I was so proud as an Australian to see Gough Whitlam change that system—so proud to see that turned on its head and merit put in place and to know that my children would have an opportunity to realise their academic and personal potential based on how they applied themselves and the abilities they had, not on my bank account or wealth. I have been proud ever since of that fact in our system. I find it disgusting that we now have a government that wants to revert to the system which I knew when I was a school student—a system that says, `You may not have the academic performance to earn your place, but as long as mum and dad have $100,000 ready to pay out you can get yourself a degree.' That is the test that needs to be applied when we look at this, and it is remarkable that any government in this day and age would do that.

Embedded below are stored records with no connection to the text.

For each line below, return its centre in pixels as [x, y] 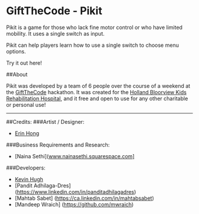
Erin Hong [27, 133]
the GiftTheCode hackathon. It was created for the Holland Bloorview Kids [96, 92]
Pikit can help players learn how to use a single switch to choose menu [93, 45]
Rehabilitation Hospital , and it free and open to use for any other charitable [97, 98]
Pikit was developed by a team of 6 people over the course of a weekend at [98, 86]
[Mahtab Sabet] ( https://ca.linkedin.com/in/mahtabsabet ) [84, 198]
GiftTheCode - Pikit [54, 11]
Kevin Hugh [29, 179]
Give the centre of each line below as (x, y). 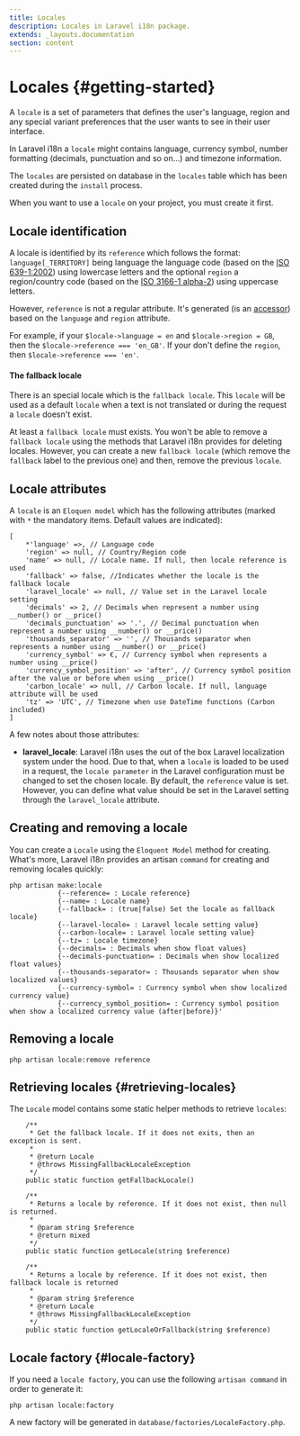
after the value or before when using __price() (102, 679)
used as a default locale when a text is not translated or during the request (148, 405)
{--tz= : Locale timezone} (108, 940)
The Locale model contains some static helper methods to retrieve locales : (148, 1109)
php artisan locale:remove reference (80, 1060)
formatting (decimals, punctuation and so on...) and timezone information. (146, 158)
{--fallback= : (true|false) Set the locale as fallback (166, 909)
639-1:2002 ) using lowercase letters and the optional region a (124, 272)
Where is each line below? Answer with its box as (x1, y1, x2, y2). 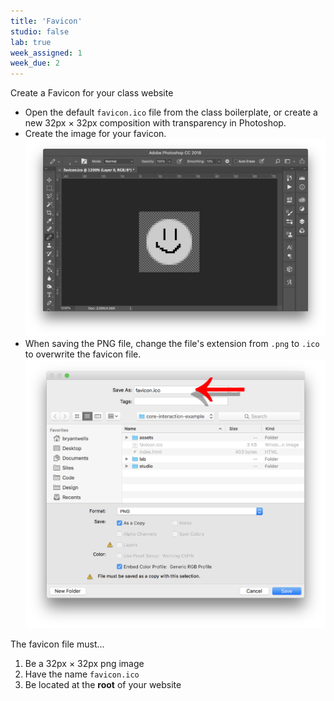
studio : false (10, 26, 70, 37)
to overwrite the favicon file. (24, 348, 142, 360)
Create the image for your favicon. (24, 128, 167, 140)
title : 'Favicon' (10, 16, 83, 26)
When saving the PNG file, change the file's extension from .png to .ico (24, 337, 320, 349)
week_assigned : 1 (10, 48, 83, 58)
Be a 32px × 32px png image (24, 658, 145, 670)
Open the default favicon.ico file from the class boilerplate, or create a (24, 106, 318, 119)
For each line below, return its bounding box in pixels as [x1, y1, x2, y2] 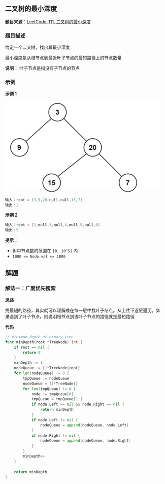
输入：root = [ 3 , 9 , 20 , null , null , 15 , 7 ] [5, 197, 83, 202]
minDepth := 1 [14, 360, 43, 365]
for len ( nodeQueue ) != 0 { [14, 371, 69, 376]
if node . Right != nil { [31, 433, 80, 438]
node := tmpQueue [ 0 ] [31, 391, 74, 396]
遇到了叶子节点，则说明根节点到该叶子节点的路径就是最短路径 [9, 313, 134, 319]
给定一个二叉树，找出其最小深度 [5, 44, 70, 50]
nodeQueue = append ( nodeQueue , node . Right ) [40, 438, 132, 443]
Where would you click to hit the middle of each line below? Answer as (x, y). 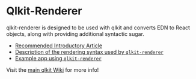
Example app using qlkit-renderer (58, 58)
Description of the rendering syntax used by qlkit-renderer (89, 51)
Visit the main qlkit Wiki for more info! (53, 69)
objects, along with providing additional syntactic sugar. (75, 34)
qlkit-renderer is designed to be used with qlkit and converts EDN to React (98, 28)
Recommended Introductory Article (59, 45)
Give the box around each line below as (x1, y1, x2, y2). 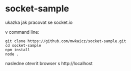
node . (5, 52, 19, 57)
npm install (5, 47, 30, 52)
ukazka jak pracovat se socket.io (5, 19, 73, 25)
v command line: (5, 29, 39, 35)
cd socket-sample (5, 43, 41, 48)
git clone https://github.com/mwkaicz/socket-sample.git (5, 38, 126, 44)
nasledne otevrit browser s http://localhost (5, 60, 93, 66)
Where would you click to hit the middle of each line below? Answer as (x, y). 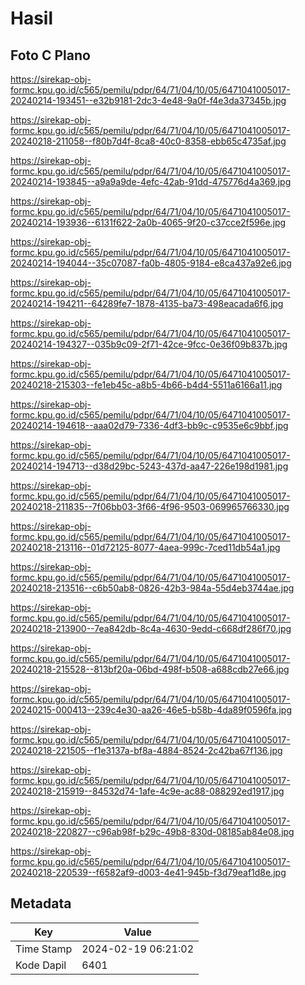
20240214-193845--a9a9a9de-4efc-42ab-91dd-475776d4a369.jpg (151, 181)
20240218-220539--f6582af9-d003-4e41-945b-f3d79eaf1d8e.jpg (148, 872)
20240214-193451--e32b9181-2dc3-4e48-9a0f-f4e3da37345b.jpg (148, 100)
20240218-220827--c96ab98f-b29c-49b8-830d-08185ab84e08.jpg (152, 831)
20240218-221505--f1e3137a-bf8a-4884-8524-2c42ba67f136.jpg (146, 750)
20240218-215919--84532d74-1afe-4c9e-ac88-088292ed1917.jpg (147, 791)
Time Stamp (44, 949)
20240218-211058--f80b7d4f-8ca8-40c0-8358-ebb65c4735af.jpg (148, 141)
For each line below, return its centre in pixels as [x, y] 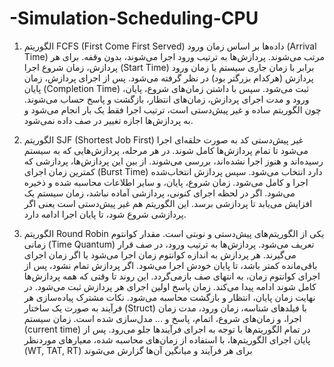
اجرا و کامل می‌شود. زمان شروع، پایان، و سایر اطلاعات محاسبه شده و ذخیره [166, 182]
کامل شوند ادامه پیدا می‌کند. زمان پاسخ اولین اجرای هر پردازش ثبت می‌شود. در [170, 286]
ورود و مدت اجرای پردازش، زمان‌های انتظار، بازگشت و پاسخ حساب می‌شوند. [166, 99]
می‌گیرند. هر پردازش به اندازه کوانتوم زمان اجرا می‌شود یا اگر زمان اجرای [160, 254]
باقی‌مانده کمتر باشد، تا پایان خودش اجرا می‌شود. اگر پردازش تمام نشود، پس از [170, 265]
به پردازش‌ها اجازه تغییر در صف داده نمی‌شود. [108, 120]
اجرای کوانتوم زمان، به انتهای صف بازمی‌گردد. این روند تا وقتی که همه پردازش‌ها [172, 276]
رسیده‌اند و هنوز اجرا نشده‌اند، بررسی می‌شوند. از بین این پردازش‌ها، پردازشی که [173, 161]
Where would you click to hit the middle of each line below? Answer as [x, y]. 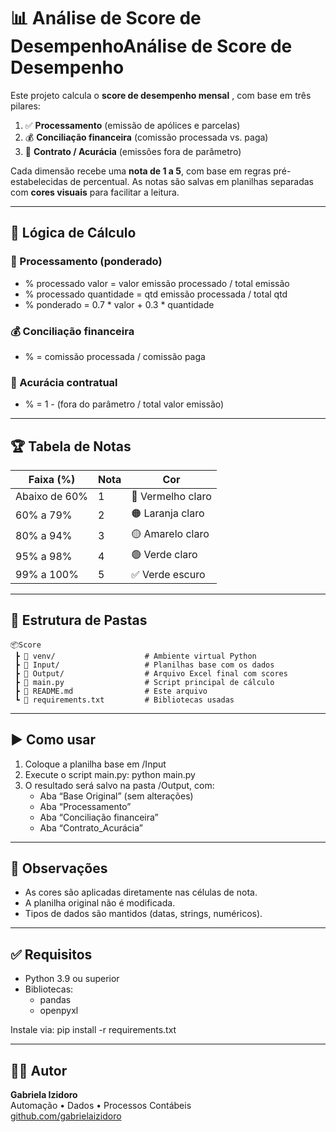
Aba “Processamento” [85, 806]
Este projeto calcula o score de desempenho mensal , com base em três [161, 95]
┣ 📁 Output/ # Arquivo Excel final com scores [151, 673]
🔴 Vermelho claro [171, 497]
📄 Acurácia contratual [64, 382]
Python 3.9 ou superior [72, 979]
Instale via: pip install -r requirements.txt [93, 1030]
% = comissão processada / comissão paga [115, 356]
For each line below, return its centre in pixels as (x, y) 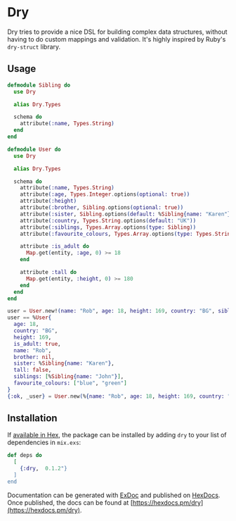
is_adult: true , (37, 344)
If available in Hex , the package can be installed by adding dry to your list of (117, 435)
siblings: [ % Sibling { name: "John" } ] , (69, 377)
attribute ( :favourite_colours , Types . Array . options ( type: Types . (118, 234)
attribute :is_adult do (55, 246)
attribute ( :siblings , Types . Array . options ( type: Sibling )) (108, 227)
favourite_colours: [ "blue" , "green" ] (71, 383)
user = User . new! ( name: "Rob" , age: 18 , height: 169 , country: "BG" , (111, 311)
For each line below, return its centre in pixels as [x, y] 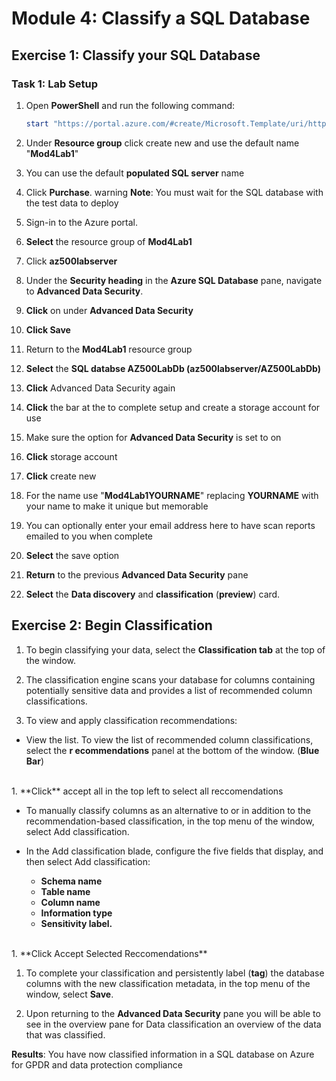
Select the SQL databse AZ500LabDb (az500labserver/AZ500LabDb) [173, 368]
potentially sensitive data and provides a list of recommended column [169, 690]
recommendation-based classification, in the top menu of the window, [170, 821]
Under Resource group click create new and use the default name [162, 143]
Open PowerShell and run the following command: [130, 105]
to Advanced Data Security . [84, 291]
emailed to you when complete [89, 536]
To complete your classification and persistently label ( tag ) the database [175, 973]
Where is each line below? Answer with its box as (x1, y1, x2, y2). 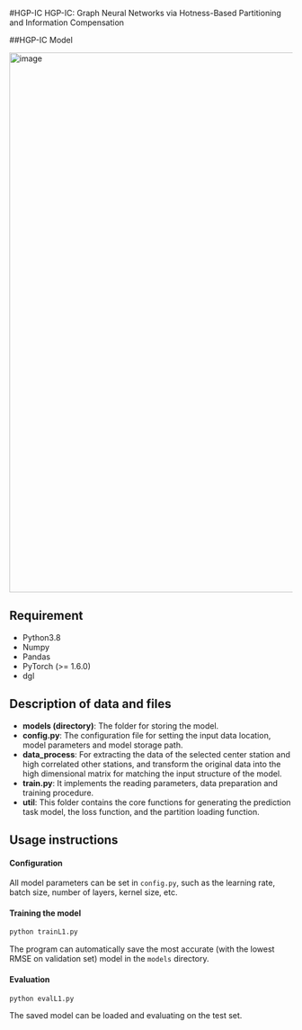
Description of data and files (9, 696, 172, 712)
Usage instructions (9, 832, 119, 848)
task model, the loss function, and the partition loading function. (22, 806, 261, 817)
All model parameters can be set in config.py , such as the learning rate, (9, 877, 276, 889)
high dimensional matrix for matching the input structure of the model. (22, 768, 282, 779)
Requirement (9, 608, 84, 623)
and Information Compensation (9, 17, 124, 28)
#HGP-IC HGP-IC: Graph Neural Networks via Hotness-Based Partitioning (9, 8, 281, 18)
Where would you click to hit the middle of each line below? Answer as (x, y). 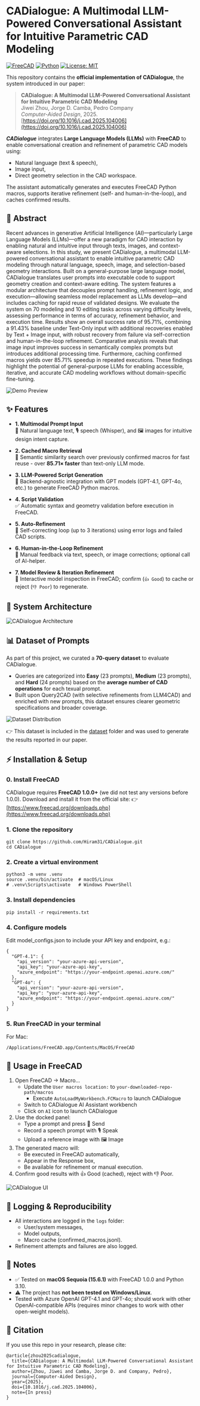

I have cited but a couple of statistics to refer to the declining priority this government has given to education, training and research and development. Sadly, there is insufficient time in this shortened debate for me to go through the other examples that illustrate that. But in conclusion I do want to make one other comment, and it is that this government has an infatuation and blind obsession with pursuing its industrial relations policies. It is forcing a very prescriptive industrial relations straitjacket on universities and saying to universities, `If you don't do what Peter Reith, Tony Abbott and John Howard want you to do'—because it has all been the same agenda—`then you do not get $400 million.' That is nothing short of intimidation and standover tactics. If it were somebody outside the parliament threatening that, they would be in breach of even this government's industrial relations laws. The only reason it can do it is because it is the government. That is a disgrace. The government has not told the truth about the details of the issues that it is imposing upon the universities. The minister did not tell the full truth in relation to that matter in his second reading speech. The details have been included in other material from Labor members, and unfortunately time will not permit me to go through them in relation to these bills. I am opposed to the legislation and I look forward to its defeat in the Senate.